# [INPUT]
•••

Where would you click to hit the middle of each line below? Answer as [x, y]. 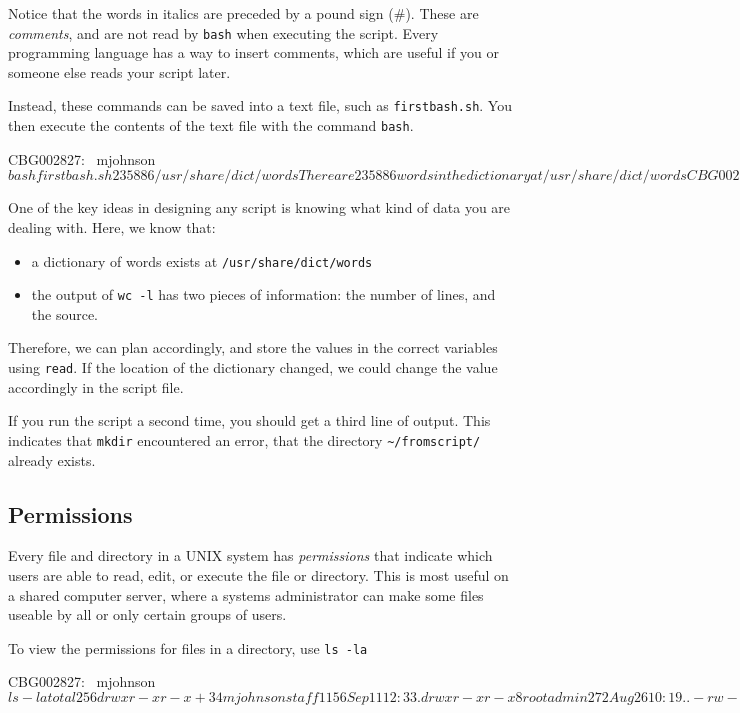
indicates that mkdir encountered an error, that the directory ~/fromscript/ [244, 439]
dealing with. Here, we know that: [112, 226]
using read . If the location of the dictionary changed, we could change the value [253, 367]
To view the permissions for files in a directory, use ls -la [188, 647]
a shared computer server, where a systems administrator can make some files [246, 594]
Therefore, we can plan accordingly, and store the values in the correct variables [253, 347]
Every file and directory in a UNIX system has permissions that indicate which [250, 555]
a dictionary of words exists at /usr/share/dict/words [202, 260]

•••

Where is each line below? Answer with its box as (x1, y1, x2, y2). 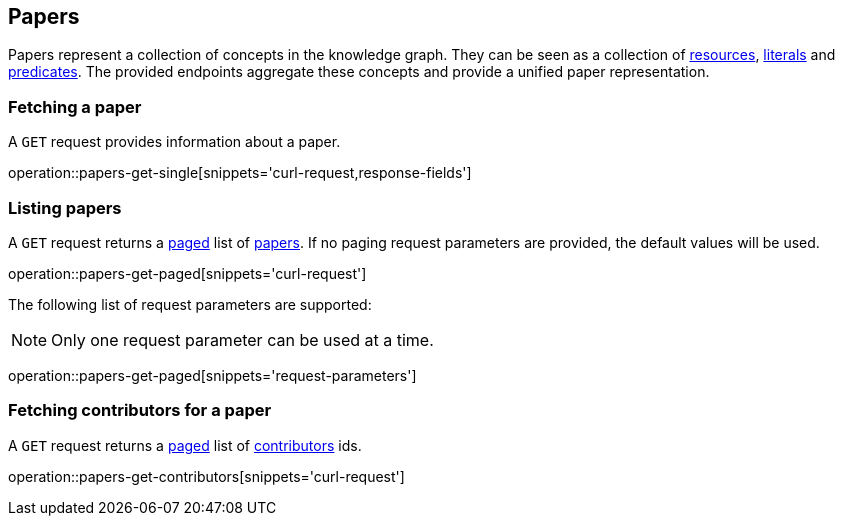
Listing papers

•••

# [WHAT IS REQUIRED]
Both end lines included, restate word for word the lines above from the line with "Therefore, we can" to the line with "a dictionary of", and nothing else.

# [FINISHED EXERCISE]
Therefore, we can plan accordingly, and store the values in the correct variables [253, 347]
Every file and directory in a UNIX system has permissions that indicate which [250, 555]
a dictionary of words exists at /usr/share/dict/words [202, 260]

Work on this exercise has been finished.